Take the line containing "Find PSEG Long" and each line after it through the end of the data below, and return them exactly, minus any pictures.

→ Data to use
================
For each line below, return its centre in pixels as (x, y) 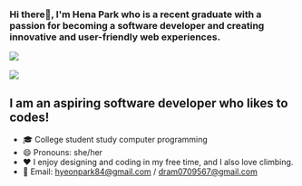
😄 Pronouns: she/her (62, 153)
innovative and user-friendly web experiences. (115, 37)
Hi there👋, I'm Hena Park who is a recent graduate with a (136, 14)
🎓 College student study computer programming (115, 140)
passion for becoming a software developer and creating (137, 25)
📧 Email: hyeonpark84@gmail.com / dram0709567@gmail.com (140, 172)
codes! (29, 117)
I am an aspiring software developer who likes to (149, 103)
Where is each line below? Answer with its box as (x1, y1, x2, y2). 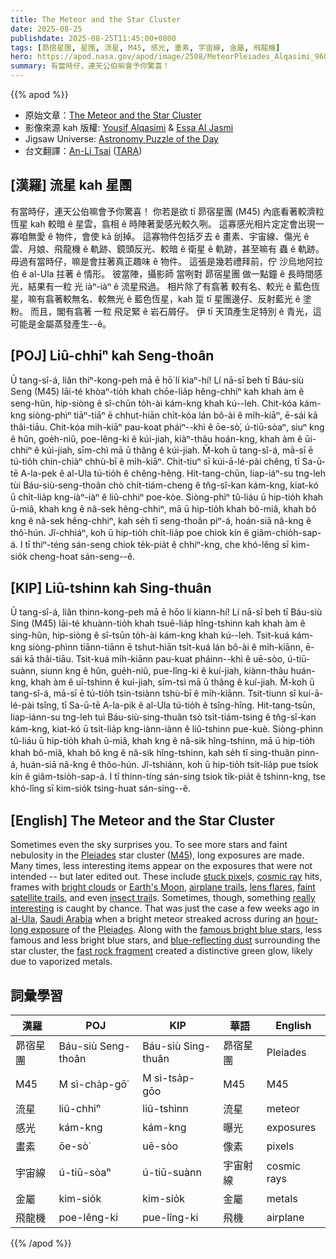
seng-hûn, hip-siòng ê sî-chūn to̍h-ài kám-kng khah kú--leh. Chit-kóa (10, 397, 298, 409)
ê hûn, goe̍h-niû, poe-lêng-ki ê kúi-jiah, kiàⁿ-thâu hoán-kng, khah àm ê (10, 432, 303, 445)
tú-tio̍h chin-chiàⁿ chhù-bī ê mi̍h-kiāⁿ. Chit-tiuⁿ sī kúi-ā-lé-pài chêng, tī (10, 455, 300, 467)
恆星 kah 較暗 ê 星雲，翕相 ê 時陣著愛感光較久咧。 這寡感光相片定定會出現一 (10, 217, 325, 230)
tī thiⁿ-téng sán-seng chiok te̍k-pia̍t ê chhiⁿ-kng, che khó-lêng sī (24, 538, 290, 550)
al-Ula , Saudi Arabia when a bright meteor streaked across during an (10, 913, 294, 925)
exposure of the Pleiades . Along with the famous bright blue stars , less (30, 924, 323, 936)
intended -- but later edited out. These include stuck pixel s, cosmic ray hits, (10, 871, 323, 883)
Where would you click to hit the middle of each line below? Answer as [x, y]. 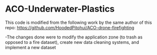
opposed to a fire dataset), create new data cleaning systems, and [72, 42]
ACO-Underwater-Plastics [60, 9]
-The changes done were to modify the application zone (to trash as [74, 37]
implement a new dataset [31, 47]
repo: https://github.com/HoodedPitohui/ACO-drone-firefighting [70, 27]
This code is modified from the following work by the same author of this [78, 22]
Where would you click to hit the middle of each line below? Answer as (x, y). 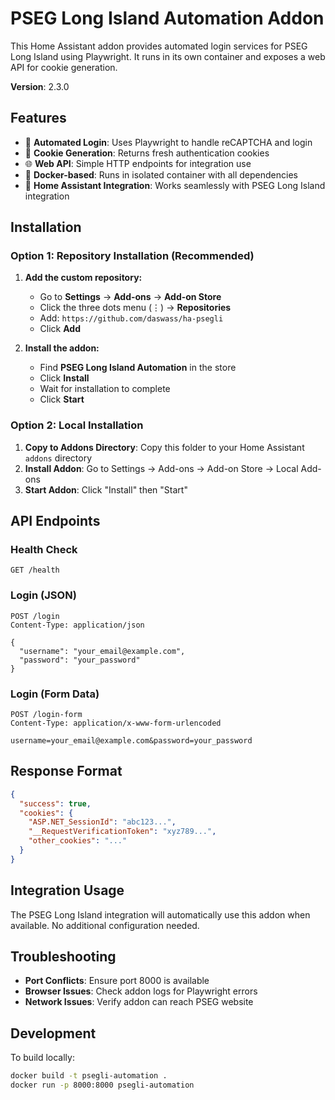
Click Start (62, 399)
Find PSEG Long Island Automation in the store (138, 368)
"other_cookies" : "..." (78, 841)
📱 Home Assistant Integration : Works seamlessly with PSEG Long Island (175, 185)
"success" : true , (55, 803)
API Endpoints (55, 521)
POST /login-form (46, 715)
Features (38, 118)
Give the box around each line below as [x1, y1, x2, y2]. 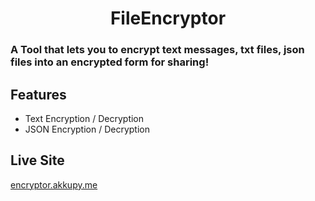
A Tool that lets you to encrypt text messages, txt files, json [10, 43, 305, 57]
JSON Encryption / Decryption [24, 123, 150, 135]
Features [10, 86, 67, 103]
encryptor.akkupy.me [10, 178, 98, 191]
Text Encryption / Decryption [24, 112, 145, 124]
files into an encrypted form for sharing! [10, 55, 210, 69]
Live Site [10, 152, 65, 169]
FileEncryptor [109, 7, 227, 30]
================
→ Result of the exercise
Find PSEG Long Island Automation in the store (138, 368)
"other_cookies" : "..." (78, 841)
📱 Home Assistant Integration : Works seamlessly with PSEG Long Island (175, 185)
"success" : true , (55, 803)
API Endpoints (55, 521)
POST /login-form (46, 715)
Features (38, 118)
Give the box around each line below as [x1, y1, x2, y2]. 
A Tool that lets you to encrypt text messages, txt files, json [10, 43, 305, 57]
JSON Encryption / Decryption [24, 123, 150, 135]
Features [10, 86, 67, 103]
encryptor.akkupy.me [10, 178, 98, 191]
Text Encryption / Decryption [24, 112, 145, 124]
files into an encrypted form for sharing! [10, 55, 210, 69]
Live Site [10, 152, 65, 169]
FileEncryptor [109, 7, 227, 30]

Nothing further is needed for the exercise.